Lol 100Mbps to JP.! That's awesome! Thanks
???
How to benchmark network performance without getting null-routed ...?
As a general rule: bigger packets are better than smaller packets, and don't sustain the transfer very long.
I did quite a bit of research on that for my vpsbench. One factor is obviously to not create lots and lots of traffic.The good news I found is that "downloading" 100 MB is enough (actually beyond 64 MB virtually nothing changes). The other factor is to do the testing in "slices" which actually corresponds nicely to the way a network works anyway. But it comes with a "but": you need high resolution timing (microseconds). Having that available (which most benchmarks don't) you do many small network reads with small pauses in between (a couple of milliseconds) but you carefully measure and add up only the working time. The third factor is obviously to not take name lookup into the timing measurement (which unfortunately most benchmark scripts do and which can badly bend the results).
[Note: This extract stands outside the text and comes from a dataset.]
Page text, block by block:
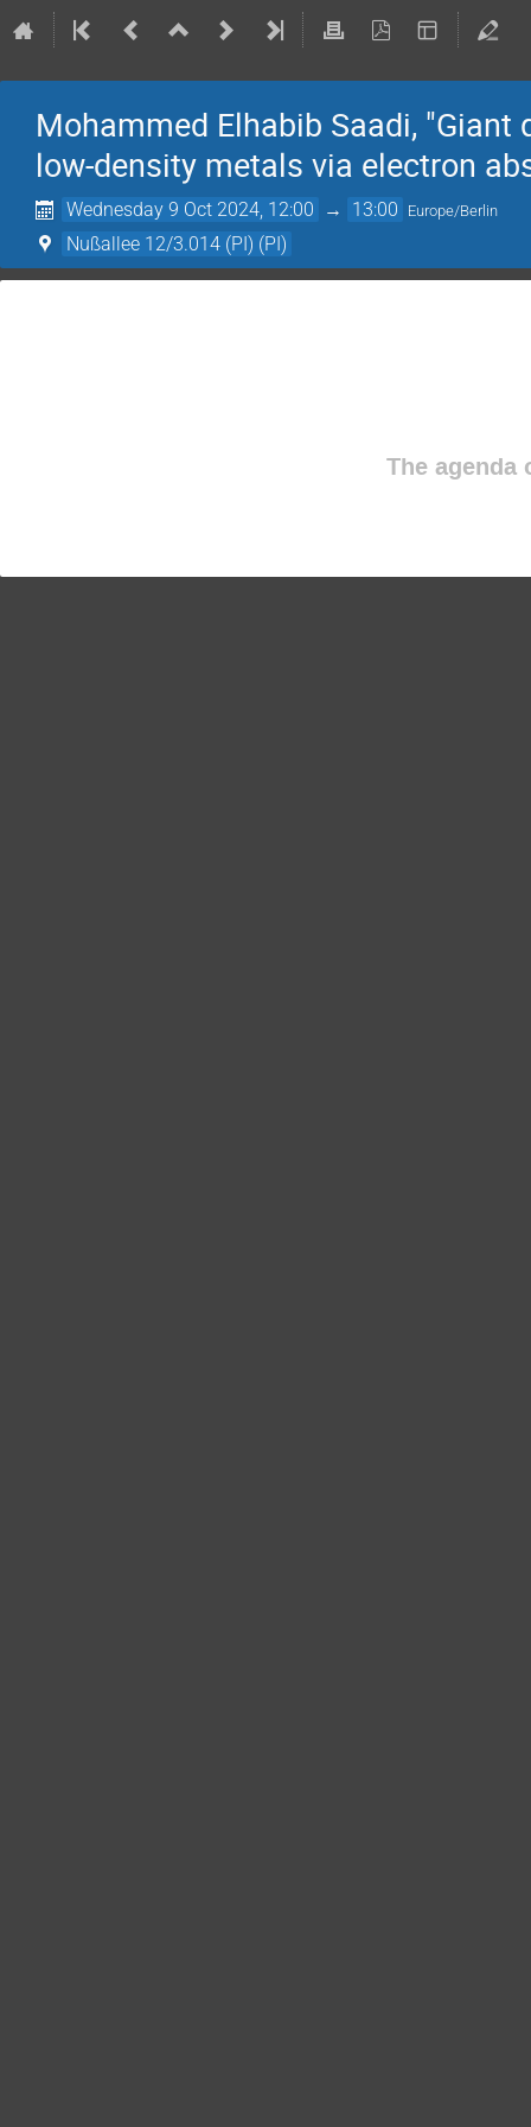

Note: This is only low precision in local area networks, so use that only for testing hosts that are a couple of ten milliseconds away (which usually is the case in our benchmarks here).
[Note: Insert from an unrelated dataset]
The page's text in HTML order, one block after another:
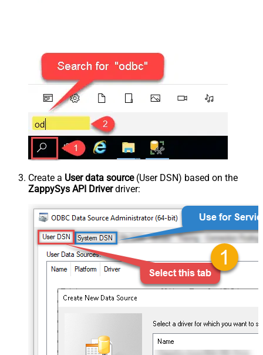
Create a User data source(User DSN) based on the
ZappySys API Driverdriver:
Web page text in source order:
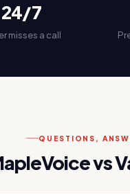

Note 2: This is still not a high quality test (for diverse reasons, one of which is that we target http) but it's a lot better than the usual crude script toys and btw also allows to learn more about a target than merely "network speed". I actually use my benchmark (in a special mode showing the "guts" of a connection and transfer) as a simple quick internet analyzer. One point I found very interesting is what might be called "connection establishment and settling". One can see and learn a lot by closely observing how the speed rises which is due to connection establishment and settling of the systems along the route. In a primitive quick and dirty benchmark this can't be seen and is not considered important but fact is that no matter how fast the target server (the box you want to test) is the systems in between the target and yourself almost always draw down performance quite a lot until all of them are settled.
@jsg thanks for explaining all that so clearly - definitely raises the bar quite a bit for low-end speedtests!
Good stuff. Installed alpine linux and ditched hardened kernel. Hasn't rebooted yet.
$ uprecords
# Uptime | System Boot up
------------------------------------------+---------------------------------------------------
-> 1 555 days, 02:52:26 | Linux 4.9.65 Thu Jan 18 01:40:19 2018
2 7 days, 11:21:54 | Linux 4.9.65-1-virtharded Fri Jan 5 02:40:41 2018
Anybody requested additional bandwidth? Like, +300mb/yr. I'm afraid the price won't be so tiny.
FWIW I just had a look at that speedtest-cli thingy and I am between shocked and appalled. It's fat beast with a high degree of boilerplate and gadgets and its time measuring is pretty much worthless. Oh and btw offering benchmarks against a httpS target is mindless due to more than just the factor of session establishment being expensive.
This is generally about the extent of my expressive range as well.
With occasional interludes of bemusement, and rare episodes of maniacal laughter.
Thanks for the insight wrt speedtest-cli and the finer points of benchmarking in general - much appreciated!
That and some language lessons from the master himself... Minute 2:15 onwards
sometimes sense of humor may be the only good sense I have left, really ...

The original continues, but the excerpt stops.